Georgetown researchers examine how Black girls are treated in the classroom

This is part of WTOP’s continuing coverage of people making a difference from our community authored by Stephanie Gaines-Bryant. Read more of that coverage.

It’s the summer of Barbie where “Girl Power” reigns supreme. But, if you are the parent of a girl of color heading back to school in the fall, your daughter is more likely than her white counterparts to be suspended, arrested or expelled.

“Girls of color are consistently punished and punished more harshly than their white peers,” Rebecca Epstein, executive director and founder of the Georgetown Center on Gender Justice and Opportunity at Georgetown Law, told WTOP.

She said the center researches the subject and provides a unique focus “because what we’re looking at are issues that affect young people that stand at the intersection of their race and their gender.”

According to Epstein, girls of color are also not served well by other institutional systems, including hospitals, the juvenile justice system and schools.

Epstein said that being a girl has never been easy, regardless of race. However, a recent report by the CDC revealed that mental health and sexual abuse are two factors severely impacting adolescent girls.

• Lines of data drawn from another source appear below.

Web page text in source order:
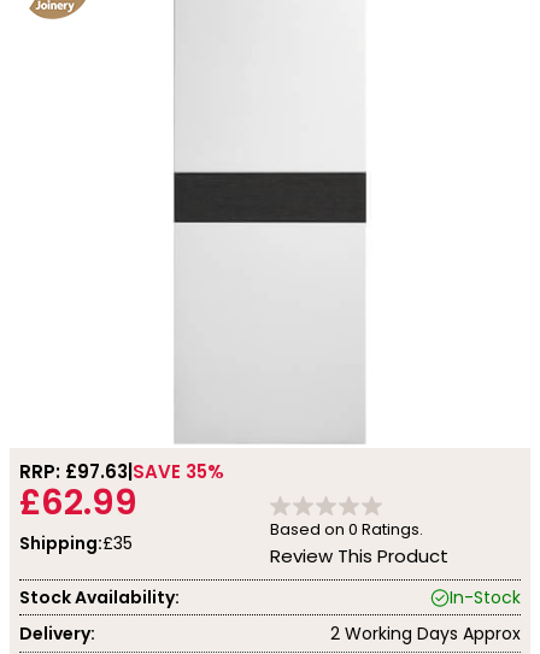
RRP: £97.63 SAVE 35%
£62.99
Shipping:£35
Based on 0 Ratings.
Review This Product
Stock Availability:
In-Stock
Delivery:
2 Working Days Approx
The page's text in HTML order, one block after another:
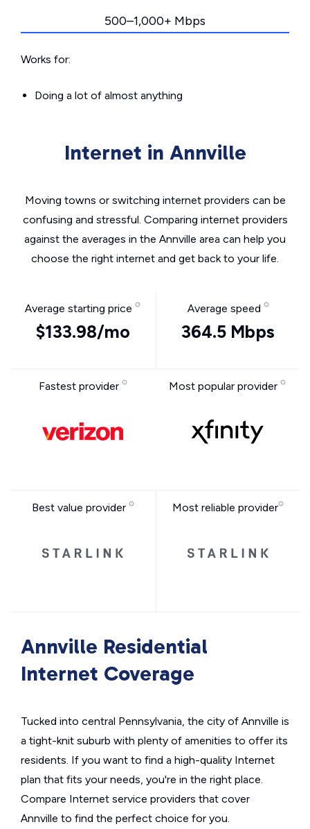
500–1,000+ Mbps
Works for:
Doing a lot of almost anything
Internet in Annville
Moving towns or switching internet providers can be
confusing and stressful. Comparing internet providers
against the averages in the Annville area can help you
choose the right internet and get back to your life.
Average starting price
$133.98/mo
Average speed
364.5 Mbps
Fastest provider Most popular provider
Best value provider Most reliable provider
Annville Residential
Internet Coverage
Tucked into central Pennsylvania, the city of Annville is
a tight-knit suburb with plenty of amenities to offer its
residents. If you want to find a high-quality Internet
plan that fits your needs, you're in the right place.
Compare Internet service providers that cover
Annville to find the perfect choice for you.
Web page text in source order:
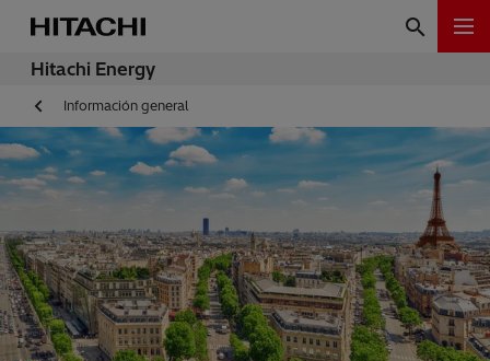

For girls of color, the numbers of kids impacted are higher than ever before, and Epstein said she believes the two factors are connected along with a host of other issues.

Georgetown researchers tried to find out why girls of color are treated differently, and one of the factors identified is adultification bias — a form of prejudice where adults treat minority children as if they are more mature than they actually are

“Where adults of any race see black girls as older and less innocent than they really are,” Epstein said. “If you’re viewing a girl as an adult, you are, of course, less likely to extend leniency and compassion and protection toward them than you would a girl that you do find looks innocent.”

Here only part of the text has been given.